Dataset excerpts

§

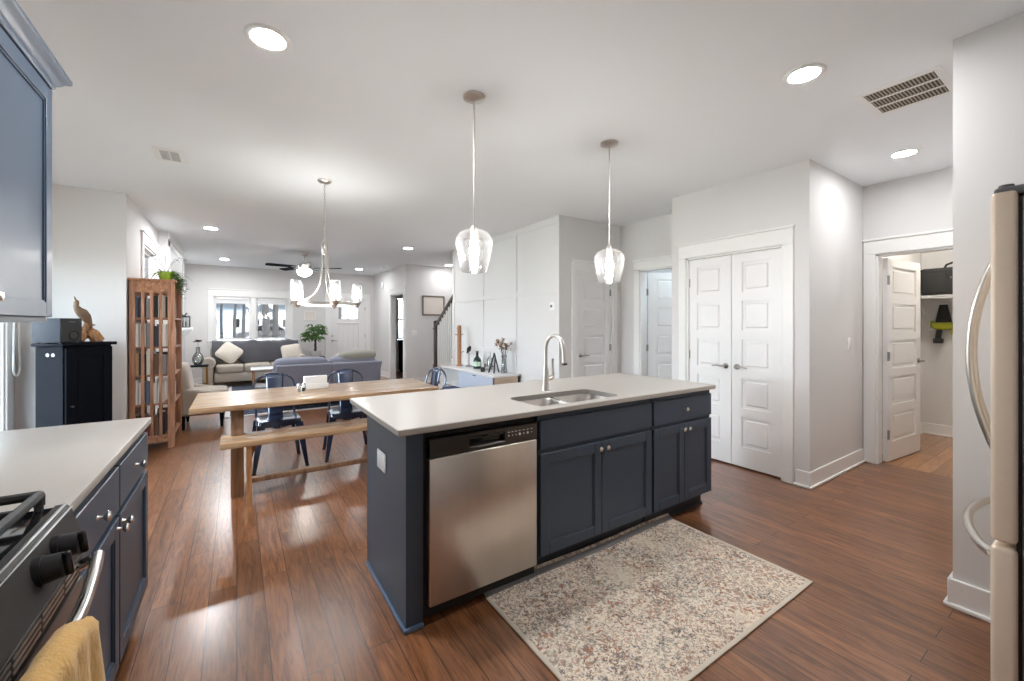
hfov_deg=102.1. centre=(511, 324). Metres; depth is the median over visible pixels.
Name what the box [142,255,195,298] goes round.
trailing plant
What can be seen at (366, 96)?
ceiling
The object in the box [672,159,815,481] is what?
wall
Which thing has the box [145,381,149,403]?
book
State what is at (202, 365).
end table
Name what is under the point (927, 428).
baseboard
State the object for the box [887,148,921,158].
recessed light
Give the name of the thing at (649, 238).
wall
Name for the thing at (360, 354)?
throw pillow
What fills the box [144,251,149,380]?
window
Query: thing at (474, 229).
socket
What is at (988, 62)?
wall
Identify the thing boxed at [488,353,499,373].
ornament
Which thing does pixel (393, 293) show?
trim
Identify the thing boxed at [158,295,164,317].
book
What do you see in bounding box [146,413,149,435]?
book
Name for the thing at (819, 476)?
baseboard
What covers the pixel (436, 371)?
dining chair
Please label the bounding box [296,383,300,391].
shaker
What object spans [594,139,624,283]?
pendant light
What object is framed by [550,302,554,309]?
thermostat
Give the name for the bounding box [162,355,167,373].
book
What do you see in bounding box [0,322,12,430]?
trim
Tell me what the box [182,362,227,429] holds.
armchair
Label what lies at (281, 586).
floor
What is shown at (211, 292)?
window
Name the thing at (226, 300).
roller blind
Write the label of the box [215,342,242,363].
throw pillow
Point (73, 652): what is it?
kitchen towel
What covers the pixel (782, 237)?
trim
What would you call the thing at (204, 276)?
wall
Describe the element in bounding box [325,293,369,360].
door frame
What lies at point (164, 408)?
book
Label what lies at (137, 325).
book
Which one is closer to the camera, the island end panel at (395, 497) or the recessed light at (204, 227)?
the island end panel at (395, 497)
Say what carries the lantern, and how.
on the fireplace
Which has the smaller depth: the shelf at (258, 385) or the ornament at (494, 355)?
the ornament at (494, 355)
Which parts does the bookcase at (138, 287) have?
post, post, rail, rail, rail, shelf, shelf, shelf, shelf, post, shelf, post
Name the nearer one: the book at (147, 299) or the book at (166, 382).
the book at (147, 299)
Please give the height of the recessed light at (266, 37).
0.010 m
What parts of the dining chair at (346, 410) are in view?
leg, leg, seat, leg
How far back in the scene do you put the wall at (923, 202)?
3.87 m
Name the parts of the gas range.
edge trim, control panel, control knob, oven door, control knob, handle
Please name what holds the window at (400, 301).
in the wall at (204, 276)
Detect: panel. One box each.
[366,416,423,634]
[367,415,367,560]
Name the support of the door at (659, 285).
in the wall at (649, 238)
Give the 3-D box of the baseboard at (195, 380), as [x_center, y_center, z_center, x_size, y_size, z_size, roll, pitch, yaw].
[-5.640,1.296,10.522,4.214,0.135,0.030,0,0,-34]
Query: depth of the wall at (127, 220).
4.34 m
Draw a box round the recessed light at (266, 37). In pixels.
[243,23,291,52]
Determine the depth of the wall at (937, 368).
5.12 m
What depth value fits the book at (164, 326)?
4.58 m
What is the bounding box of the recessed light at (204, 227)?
[202,226,218,229]
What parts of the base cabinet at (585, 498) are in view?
door, drawer, door
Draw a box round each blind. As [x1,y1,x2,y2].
[12,323,20,375]
[215,297,249,303]
[257,298,285,304]
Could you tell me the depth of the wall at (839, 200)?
3.81 m
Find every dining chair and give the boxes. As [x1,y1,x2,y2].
[252,372,308,475]
[322,368,366,461]
[425,367,446,389]
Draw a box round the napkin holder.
[303,375,327,388]
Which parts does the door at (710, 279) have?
handle
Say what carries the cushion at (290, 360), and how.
on the loveseat at (296, 367)
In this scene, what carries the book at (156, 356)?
on the bookcase at (138, 287)
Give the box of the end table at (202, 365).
[190,364,208,384]
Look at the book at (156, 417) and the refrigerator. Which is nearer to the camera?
the refrigerator
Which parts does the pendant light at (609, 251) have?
bulb, rod, lamp shade
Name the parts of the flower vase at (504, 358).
stem, glass
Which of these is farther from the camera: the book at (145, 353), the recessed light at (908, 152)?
the book at (145, 353)
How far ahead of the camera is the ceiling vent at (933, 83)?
2.45 m
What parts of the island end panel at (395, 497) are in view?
shoe moulding
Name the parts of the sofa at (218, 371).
arm, backrest
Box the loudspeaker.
[31,318,81,343]
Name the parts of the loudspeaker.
grille panel
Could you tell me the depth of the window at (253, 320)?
10.09 m
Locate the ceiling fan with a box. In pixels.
[265,252,341,276]
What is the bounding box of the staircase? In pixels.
[438,357,452,389]
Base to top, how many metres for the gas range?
0.966 m
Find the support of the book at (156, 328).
on the bookcase at (138, 287)
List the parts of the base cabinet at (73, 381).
door
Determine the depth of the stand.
7.03 m
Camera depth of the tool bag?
4.82 m
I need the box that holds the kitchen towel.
[19,616,105,680]
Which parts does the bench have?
leg, leg, bench seat
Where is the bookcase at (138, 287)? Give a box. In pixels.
[127,278,182,447]
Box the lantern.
[182,313,190,326]
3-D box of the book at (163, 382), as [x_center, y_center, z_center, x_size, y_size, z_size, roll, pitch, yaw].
[-3.921,0.749,4.633,0.052,0.230,0.175,0,0,-34]
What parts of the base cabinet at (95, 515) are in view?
drawer, door, knob, knob
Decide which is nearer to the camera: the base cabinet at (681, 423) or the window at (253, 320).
the base cabinet at (681, 423)
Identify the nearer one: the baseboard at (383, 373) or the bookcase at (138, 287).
the bookcase at (138, 287)
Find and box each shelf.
[182,327,192,334]
[252,383,265,387]
[920,294,952,321]
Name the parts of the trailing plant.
pot
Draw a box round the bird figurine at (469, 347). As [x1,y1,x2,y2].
[465,346,472,366]
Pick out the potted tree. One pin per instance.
(314, 336)
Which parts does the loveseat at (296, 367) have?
panel, panel
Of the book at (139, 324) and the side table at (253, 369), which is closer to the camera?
the book at (139, 324)
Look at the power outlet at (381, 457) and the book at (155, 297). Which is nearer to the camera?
the power outlet at (381, 457)
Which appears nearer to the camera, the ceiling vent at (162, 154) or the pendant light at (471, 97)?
the pendant light at (471, 97)
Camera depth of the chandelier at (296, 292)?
3.93 m
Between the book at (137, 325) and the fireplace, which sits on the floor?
the fireplace
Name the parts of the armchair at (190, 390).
leg, backrest, arm, arm, leg
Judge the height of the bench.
0.487 m
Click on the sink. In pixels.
(576, 397)
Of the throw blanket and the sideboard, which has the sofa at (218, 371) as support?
the throw blanket
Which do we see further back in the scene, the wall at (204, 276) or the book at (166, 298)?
the wall at (204, 276)
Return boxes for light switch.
[848,338,850,349]
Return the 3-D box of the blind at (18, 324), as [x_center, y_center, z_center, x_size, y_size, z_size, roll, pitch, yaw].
[-3.969,0.299,2.870,0.055,2.010,2.453,0,0,-34]
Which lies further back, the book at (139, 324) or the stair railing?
the stair railing
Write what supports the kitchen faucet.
on the countertop at (413, 413)
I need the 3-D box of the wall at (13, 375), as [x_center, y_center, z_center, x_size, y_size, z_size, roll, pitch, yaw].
[-3.893,-0.007,2.588,0.120,2.743,3.120,0,0,-34]
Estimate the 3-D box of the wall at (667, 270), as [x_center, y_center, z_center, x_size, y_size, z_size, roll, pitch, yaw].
[2.147,-0.007,6.445,1.490,2.743,0.120,0,0,-34]
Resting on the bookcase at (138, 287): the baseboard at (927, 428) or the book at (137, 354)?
the book at (137, 354)
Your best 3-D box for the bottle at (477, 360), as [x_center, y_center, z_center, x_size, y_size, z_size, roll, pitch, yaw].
[-0.555,0.563,6.619,0.134,0.278,0.134,0,0,-34]
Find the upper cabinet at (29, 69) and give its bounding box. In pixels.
[0,0,72,322]
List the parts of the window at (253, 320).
pane, pane
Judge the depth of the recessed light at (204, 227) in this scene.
5.91 m
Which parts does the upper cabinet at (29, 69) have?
knob, door, crown moulding
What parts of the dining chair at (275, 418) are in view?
leg, leg, seat, leg, leg
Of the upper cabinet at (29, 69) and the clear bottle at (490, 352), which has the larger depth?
the clear bottle at (490, 352)
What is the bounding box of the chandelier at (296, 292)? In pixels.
[290,178,361,308]
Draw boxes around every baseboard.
[193,378,265,383]
[380,371,388,377]
[412,377,439,382]
[793,448,865,489]
[882,422,952,453]
[943,571,990,622]
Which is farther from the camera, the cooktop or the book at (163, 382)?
the book at (163, 382)
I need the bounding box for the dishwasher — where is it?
[423,417,536,618]
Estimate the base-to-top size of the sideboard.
0.660 m
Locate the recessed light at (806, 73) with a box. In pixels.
[782,63,826,85]
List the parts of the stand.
post
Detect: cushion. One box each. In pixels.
[193,385,227,391]
[216,363,243,373]
[217,360,241,363]
[244,362,270,371]
[273,356,327,371]
[328,356,374,363]
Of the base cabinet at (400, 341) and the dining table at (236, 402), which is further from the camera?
the base cabinet at (400, 341)
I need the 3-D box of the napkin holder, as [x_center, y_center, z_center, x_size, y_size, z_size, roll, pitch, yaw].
[-1.899,0.553,3.997,0.220,0.121,0.090,0,0,-34]
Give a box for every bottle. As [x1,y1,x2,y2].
[473,351,480,368]
[487,352,492,369]
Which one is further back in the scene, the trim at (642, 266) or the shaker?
the trim at (642, 266)
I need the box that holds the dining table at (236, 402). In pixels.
[189,378,438,497]
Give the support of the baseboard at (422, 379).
attached to the wall at (425, 280)
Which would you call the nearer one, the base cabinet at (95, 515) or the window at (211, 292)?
the base cabinet at (95, 515)
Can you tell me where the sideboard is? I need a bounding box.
[441,364,519,387]
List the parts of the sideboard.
drawer, panel
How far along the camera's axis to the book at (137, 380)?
4.46 m
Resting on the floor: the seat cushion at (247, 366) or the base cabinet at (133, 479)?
the base cabinet at (133, 479)
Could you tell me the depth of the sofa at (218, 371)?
8.96 m
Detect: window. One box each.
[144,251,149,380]
[206,288,292,344]
[214,297,286,339]
[398,299,402,338]
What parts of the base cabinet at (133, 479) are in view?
knob, drawer, knob
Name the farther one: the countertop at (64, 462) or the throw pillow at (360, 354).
the throw pillow at (360, 354)
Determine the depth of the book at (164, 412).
4.58 m
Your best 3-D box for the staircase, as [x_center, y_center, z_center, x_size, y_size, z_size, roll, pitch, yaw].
[-0.261,0.242,7.531,1.070,2.244,3.265,0,0,-34]
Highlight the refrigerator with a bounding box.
[962,184,1023,680]
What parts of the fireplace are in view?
moulding
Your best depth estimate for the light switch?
3.92 m
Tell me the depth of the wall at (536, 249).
5.95 m
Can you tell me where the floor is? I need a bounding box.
[114,371,990,680]
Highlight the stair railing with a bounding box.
[433,294,452,373]
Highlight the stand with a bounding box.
[455,325,463,365]
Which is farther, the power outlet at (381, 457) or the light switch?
the light switch
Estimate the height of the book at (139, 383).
0.240 m
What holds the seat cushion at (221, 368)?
on the sofa at (218, 371)
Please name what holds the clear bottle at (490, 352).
on the sideboard
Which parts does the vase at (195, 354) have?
glass
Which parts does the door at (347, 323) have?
pane
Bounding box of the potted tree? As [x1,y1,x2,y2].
[298,324,327,356]
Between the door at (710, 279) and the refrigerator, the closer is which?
the refrigerator
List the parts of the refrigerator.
handle, handle, handle, freezer drawer, door
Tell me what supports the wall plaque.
attached to the wall at (204, 276)
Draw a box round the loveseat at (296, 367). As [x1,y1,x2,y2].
[273,356,381,386]
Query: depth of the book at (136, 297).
4.46 m
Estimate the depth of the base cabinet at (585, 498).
2.43 m
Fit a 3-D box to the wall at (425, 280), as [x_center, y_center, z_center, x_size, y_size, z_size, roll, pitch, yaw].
[-1.226,-0.007,10.303,2.680,2.743,0.120,0,0,-34]
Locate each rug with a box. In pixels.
[225,385,339,417]
[484,513,812,680]
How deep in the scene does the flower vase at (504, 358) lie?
5.93 m
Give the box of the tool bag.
[920,261,952,295]
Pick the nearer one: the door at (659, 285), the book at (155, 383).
the book at (155, 383)
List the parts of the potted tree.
stem, pot
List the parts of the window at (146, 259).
pane
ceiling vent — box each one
[151,146,187,164]
[854,65,952,116]
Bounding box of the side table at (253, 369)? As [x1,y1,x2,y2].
[250,366,272,387]
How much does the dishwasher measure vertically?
0.863 m
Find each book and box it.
[136,297,140,316]
[136,324,138,346]
[136,352,140,375]
[136,379,140,404]
[138,298,145,316]
[138,380,147,404]
[139,324,146,346]
[139,353,145,374]
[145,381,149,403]
[146,298,149,317]
[146,350,155,374]
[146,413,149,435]
[147,323,154,346]
[154,296,157,317]
[154,326,158,346]
[154,354,158,374]
[154,382,156,402]
[154,414,158,435]
[157,380,165,402]
[157,407,175,427]
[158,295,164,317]
[162,324,167,346]
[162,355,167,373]
[162,409,166,434]
[165,297,167,317]
[166,382,167,399]
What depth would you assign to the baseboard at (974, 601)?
1.95 m
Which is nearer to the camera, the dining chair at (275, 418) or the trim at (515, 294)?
the dining chair at (275, 418)
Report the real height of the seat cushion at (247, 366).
0.190 m
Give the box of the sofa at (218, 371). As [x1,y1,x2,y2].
[201,348,307,384]
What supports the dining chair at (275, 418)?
on the floor
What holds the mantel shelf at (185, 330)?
attached to the fireplace
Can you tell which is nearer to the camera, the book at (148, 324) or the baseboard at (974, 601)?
the baseboard at (974, 601)
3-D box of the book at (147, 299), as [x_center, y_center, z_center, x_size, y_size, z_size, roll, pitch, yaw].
[-4.003,-0.180,4.577,0.047,0.208,0.174,0,0,-34]
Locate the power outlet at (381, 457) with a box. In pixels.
[377,448,385,473]
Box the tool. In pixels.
[930,304,952,342]
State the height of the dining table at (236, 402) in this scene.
0.750 m
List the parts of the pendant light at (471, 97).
rod, lamp shade, bulb
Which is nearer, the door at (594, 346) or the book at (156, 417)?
the book at (156, 417)
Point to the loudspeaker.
(56, 330)
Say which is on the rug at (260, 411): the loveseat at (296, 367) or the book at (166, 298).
the loveseat at (296, 367)
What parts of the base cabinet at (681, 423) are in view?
door, drawer, door
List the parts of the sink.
bowl, bowl
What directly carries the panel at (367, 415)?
on the floor
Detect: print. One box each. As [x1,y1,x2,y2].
[422,295,444,315]
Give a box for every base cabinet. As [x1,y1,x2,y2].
[31,341,116,427]
[74,466,129,680]
[113,432,147,663]
[398,340,402,371]
[534,397,651,565]
[643,390,710,521]
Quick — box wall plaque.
[304,311,315,319]
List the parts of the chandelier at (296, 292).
lamp shade, bulb, lamp shade, arm, chain, arm, lamp shade, bulb, arm, lamp shade, bulb
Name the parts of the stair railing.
newel post, handrail
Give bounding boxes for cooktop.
[0,508,51,559]
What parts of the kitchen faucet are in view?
handle, spout
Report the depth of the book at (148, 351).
4.50 m
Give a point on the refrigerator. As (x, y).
(1003, 433)
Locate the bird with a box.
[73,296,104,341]
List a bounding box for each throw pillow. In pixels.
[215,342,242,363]
[281,344,301,357]
[338,350,375,358]
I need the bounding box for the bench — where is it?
[220,418,366,506]
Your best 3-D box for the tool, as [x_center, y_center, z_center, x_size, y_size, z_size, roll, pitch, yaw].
[5.226,-0.006,5.018,0.136,0.470,0.229,0,0,-34]
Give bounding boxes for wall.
[13,375,14,429]
[15,184,110,429]
[111,191,185,420]
[186,264,402,377]
[374,264,410,377]
[411,264,452,377]
[455,215,566,381]
[567,216,620,377]
[621,213,671,373]
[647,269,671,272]
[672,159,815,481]
[816,163,920,468]
[863,167,952,447]
[921,250,952,425]
[953,12,1023,591]
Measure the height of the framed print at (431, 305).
0.470 m
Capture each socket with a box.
[470,224,477,239]
[606,245,612,256]
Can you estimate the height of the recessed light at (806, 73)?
0.010 m
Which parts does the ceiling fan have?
blade, blade, motor, lamp shade, blade
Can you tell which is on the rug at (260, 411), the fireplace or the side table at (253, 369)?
the side table at (253, 369)
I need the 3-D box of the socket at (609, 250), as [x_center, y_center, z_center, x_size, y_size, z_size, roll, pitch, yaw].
[0.741,-0.560,3.151,0.052,0.087,0.051,0,0,-34]
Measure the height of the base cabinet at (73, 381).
1.195 m
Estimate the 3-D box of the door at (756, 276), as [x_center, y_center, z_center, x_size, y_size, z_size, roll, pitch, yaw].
[2.250,0.337,3.808,0.098,2.025,0.471,0,0,-34]
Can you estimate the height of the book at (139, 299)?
0.211 m
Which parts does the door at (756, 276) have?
handle
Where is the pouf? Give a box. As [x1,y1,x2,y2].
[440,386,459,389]
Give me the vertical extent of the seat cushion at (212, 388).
0.140 m
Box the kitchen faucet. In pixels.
[541,334,566,390]
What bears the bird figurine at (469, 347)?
on the sideboard
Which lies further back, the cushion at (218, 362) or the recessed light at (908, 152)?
the cushion at (218, 362)
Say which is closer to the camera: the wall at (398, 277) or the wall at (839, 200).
the wall at (839, 200)
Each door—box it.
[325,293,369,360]
[331,300,364,356]
[578,273,610,376]
[646,272,671,378]
[689,255,731,462]
[732,248,780,476]
[883,258,924,461]
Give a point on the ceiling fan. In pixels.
(304, 269)
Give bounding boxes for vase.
[192,339,203,364]
[495,337,511,373]
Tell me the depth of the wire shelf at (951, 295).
4.89 m
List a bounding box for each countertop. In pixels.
[0,417,150,511]
[350,373,715,436]
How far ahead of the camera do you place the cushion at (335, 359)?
6.98 m
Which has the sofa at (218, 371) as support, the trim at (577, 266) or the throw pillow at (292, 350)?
the throw pillow at (292, 350)
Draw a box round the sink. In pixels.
[519,394,606,405]
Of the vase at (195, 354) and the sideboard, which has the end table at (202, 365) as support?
the vase at (195, 354)
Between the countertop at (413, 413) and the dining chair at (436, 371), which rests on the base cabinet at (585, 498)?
the countertop at (413, 413)
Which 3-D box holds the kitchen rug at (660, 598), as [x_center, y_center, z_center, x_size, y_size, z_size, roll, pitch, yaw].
[0.717,1.346,2.137,1.506,0.034,0.889,0,0,-34]
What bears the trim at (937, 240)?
attached to the wall at (923, 202)
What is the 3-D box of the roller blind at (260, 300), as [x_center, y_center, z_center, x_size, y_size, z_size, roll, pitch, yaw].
[-5.991,-0.570,10.337,0.620,0.143,0.050,0,0,-34]
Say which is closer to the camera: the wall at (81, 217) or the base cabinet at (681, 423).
the base cabinet at (681, 423)
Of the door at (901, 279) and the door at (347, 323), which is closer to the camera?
the door at (901, 279)
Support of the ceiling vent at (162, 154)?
in the ceiling
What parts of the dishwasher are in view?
pocket handle
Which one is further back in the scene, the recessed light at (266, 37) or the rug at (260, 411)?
the rug at (260, 411)
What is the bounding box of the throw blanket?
[212,339,297,362]
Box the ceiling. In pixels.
[16,0,1023,275]
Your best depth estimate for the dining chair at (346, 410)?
4.46 m
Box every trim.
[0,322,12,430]
[388,287,405,378]
[453,215,559,378]
[571,259,616,376]
[632,254,671,375]
[677,224,794,483]
[862,228,952,463]
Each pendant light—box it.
[455,91,492,272]
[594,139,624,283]
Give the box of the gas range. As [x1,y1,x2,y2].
[0,491,104,680]
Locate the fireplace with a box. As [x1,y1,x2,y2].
[158,231,192,407]
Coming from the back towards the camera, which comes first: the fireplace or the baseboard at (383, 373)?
the baseboard at (383, 373)
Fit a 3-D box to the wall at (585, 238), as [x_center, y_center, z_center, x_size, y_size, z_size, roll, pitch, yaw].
[1.081,-0.007,5.593,0.990,2.743,0.120,0,0,-34]
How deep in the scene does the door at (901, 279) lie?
4.23 m
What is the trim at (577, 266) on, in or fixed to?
attached to the wall at (585, 238)

§

EXERCISE DIRECTIONS. From the records above, give again exactly the lines running from the line with "Support of the ceiling vent at (162, 154)?" to the line with "Box every trim.", inclusive.

EXPECTED OUTPUT.
Support of the ceiling vent at (162, 154)?
in the ceiling
What parts of the dishwasher are in view?
pocket handle
Which one is further back in the scene, the recessed light at (266, 37) or the rug at (260, 411)?
the rug at (260, 411)
What is the bounding box of the throw blanket?
[212,339,297,362]
Box the ceiling. In pixels.
[16,0,1023,275]
Your best depth estimate for the dining chair at (346, 410)?
4.46 m
Box every trim.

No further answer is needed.